Nexa is a large-scale, low-cost integrated zinc producer with over 60 years of experience developing and operating mining and smelting assets in Latin America. The Company currently owns and operates five long-life underground mines - three located in the Central Andes of Peru and two located in the state of Minas Gerais in Brazil - and is among the top five producers of mined zinc globally in 2018, according to Wood Mackenzie. Nexa is also one of the top five metallic zinc producers worldwide in 2018, according to Wood Mackenzie.
Cautionary Note Regarding Forward-Looking Statements
Certain information in this news release constitutes forward-looking statements under applicable securities laws. Any statements that are contained in this news release that are not statements of historical fact may be deemed to be forward-looking statements. Forward looking statements are often identified by terms such as “may”, “should”, “anticipate”, “expect”, “potential”, “believe”, “intend” or the negative of these terms and similar expressions. Forward-looking statements in this news release include, but are not limited to, statements and information concerning the anticipated Meeting and the expected timing thereof and related matters, and the completion of the transactions contemplated by the Arrangement. These forward-looking statements involve numerous risks and uncertainties and actual results may vary. Important factors that may cause actual results to vary include, without limitation, the timing and receipt of certain approvals, and the satisfaction of the conditions precedent to the Arrangement, among others. The actual results or performance by the Company could differ materially from those expressed in, or implied by, any forward-looking statements relating to those matters. Accordingly, no assurances can be given that any of the events anticipated by the forward-looking statements will transpire or occur, or if any of them do so, what impact they will have on the results of operations or financial condition of the Company.

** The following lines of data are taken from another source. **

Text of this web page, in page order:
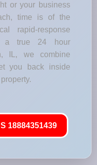
or your business
time is of the
rapid-response
a true 24 hour
IL, we combine
you back inside
18884351439
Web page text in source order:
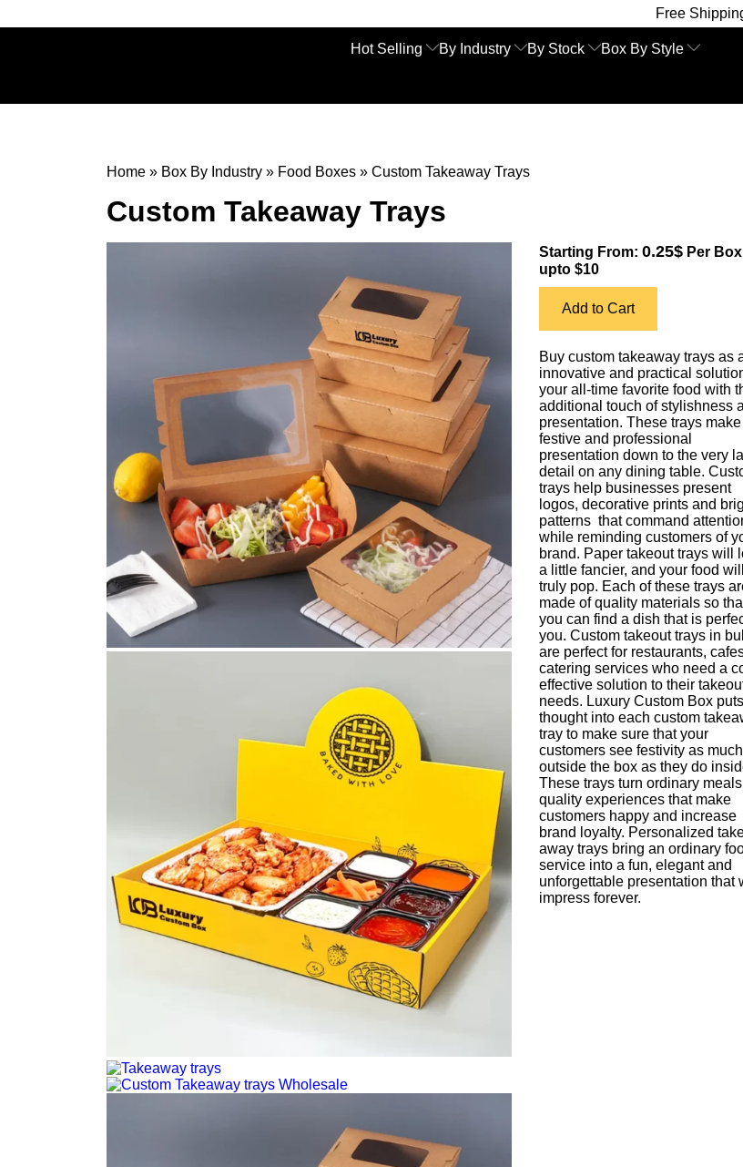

Forward-looking statements contained in this news release are expressly qualified by this cautionary statement and reflect our expectations as of the date hereof, and thus are subject to change thereafter. Except as required by law, Karmin disclaims any intention and assumes no obligation to update or revise any forward-looking statements, whether as a result of new information, future events or otherwise. Additionally, Karmin undertakes no obligation to comment on the expectations of, or statements made by, third parties in respect of the matters discussed above.
Neither the TSX Venture Exchange nor its Regulation Services Provider (as that term is defined in policies of the TSX Venture Exchange) accepts responsibility for the adequacy or accuracy of this release.